Why did Hasbro miss the boat on casual gaming?

Why did Clear Channel fail to embrace the Internet?

The press I grabbed today tells the stories.

Associated Press

ROCHESTER, N.Y. — The U.S. trustee has objected to Kodak’s plan to pay $13.5 million in bonuses to persuade certain employees to stay with the company as it reorganizes under bankruptcy protection.

BusinessWeek 

Hasbro Inc. posted a first-quarter loss on Monday mostly on hefty severance costs as revenue declined. 

Friday, April 20, 2012

No company ever excelled by operating from the top down. 

Clear Channel is the City of Hopelessness because their best assets, their people, are constrained daily from doing what they know would make the company more profitable.

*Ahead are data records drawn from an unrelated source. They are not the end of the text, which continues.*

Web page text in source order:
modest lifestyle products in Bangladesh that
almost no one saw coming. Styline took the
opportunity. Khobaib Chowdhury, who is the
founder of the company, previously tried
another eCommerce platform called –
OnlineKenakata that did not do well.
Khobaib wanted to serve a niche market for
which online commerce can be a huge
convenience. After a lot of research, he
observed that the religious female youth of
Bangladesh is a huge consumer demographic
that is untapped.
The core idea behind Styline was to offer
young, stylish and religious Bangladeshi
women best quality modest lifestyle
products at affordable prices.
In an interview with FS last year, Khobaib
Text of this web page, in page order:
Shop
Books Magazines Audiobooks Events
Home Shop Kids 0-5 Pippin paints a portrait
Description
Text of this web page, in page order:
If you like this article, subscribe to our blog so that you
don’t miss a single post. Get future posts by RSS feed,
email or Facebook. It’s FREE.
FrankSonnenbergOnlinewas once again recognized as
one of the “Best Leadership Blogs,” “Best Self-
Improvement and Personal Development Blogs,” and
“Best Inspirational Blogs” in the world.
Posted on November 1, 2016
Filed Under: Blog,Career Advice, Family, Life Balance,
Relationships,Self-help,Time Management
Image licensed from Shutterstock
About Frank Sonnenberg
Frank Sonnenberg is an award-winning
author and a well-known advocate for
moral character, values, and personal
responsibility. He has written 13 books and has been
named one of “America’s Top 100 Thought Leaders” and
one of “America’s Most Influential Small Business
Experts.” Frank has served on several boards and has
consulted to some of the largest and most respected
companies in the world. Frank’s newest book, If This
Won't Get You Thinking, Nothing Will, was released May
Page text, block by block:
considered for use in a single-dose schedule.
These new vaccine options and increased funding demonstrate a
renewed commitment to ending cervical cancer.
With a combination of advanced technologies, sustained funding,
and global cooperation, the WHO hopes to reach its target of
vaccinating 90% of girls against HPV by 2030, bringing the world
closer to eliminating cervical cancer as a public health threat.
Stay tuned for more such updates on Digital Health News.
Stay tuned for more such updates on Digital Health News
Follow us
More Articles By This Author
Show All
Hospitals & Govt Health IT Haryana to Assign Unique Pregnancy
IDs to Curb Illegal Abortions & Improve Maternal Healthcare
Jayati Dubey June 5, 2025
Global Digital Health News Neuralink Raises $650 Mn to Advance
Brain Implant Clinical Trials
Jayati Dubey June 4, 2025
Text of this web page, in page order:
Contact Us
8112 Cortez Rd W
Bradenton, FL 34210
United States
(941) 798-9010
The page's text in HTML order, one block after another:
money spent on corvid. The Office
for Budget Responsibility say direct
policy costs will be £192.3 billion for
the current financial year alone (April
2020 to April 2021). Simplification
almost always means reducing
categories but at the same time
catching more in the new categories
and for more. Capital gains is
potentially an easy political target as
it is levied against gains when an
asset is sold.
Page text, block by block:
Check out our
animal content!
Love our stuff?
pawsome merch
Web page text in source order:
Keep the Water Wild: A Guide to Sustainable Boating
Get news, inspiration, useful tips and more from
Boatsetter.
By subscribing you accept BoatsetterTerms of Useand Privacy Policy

Companies flop, flounder and fail when they fail to lend an ear to the dreams of the people in their employ.

So you want me to believe that no one at Kodak  had this conversation?

“Okay. we are famous for photos. What can we do to make photo sharing frictionless, and allow users to use filters to make it look artistic, or even old-school?”

No one?


The company’s own home page features an old-school camera. My god, Kodak. Right under your nose….

Instagram, zynga (maker of FarmVille), and Pandora could have been created and made ubiquitous by the giants in the industry that saw reinvention as their ticket to continued relevance.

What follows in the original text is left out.